++++ Data

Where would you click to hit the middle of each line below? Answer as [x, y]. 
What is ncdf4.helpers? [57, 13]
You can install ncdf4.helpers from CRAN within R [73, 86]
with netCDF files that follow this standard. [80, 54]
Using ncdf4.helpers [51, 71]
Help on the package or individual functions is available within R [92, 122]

++++++++
++++ Data

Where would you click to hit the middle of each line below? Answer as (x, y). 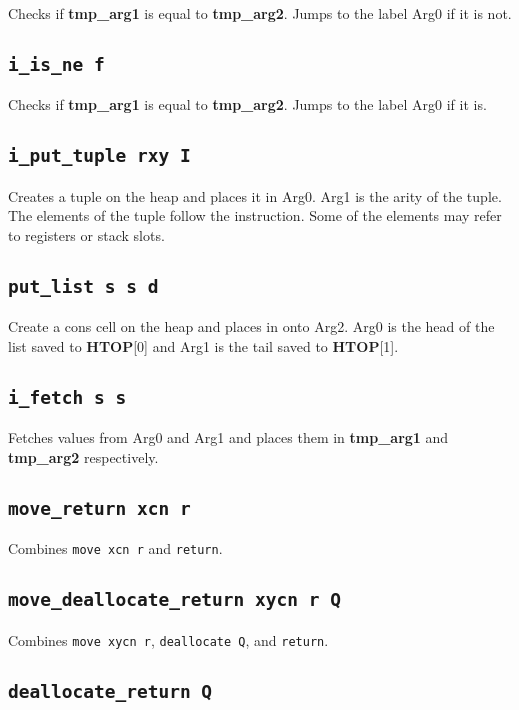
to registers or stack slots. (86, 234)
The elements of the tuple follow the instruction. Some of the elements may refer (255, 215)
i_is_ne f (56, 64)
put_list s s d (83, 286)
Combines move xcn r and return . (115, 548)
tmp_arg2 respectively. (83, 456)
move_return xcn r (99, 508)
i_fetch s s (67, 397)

++++++++

# [Exercise]
Look above for the line containing "The elements of" and the line containing "i_fetch s s (67, 397)". Transcribe both, with the lines between them, exactly.

# [Exercise answer]
The elements of the tuple follow the instruction. Some of the elements may refer (255, 215)
i_is_ne f (56, 64)
put_list s s d (83, 286)
Combines move xcn r and return . (115, 548)
tmp_arg2 respectively. (83, 456)
move_return xcn r (99, 508)
i_fetch s s (67, 397)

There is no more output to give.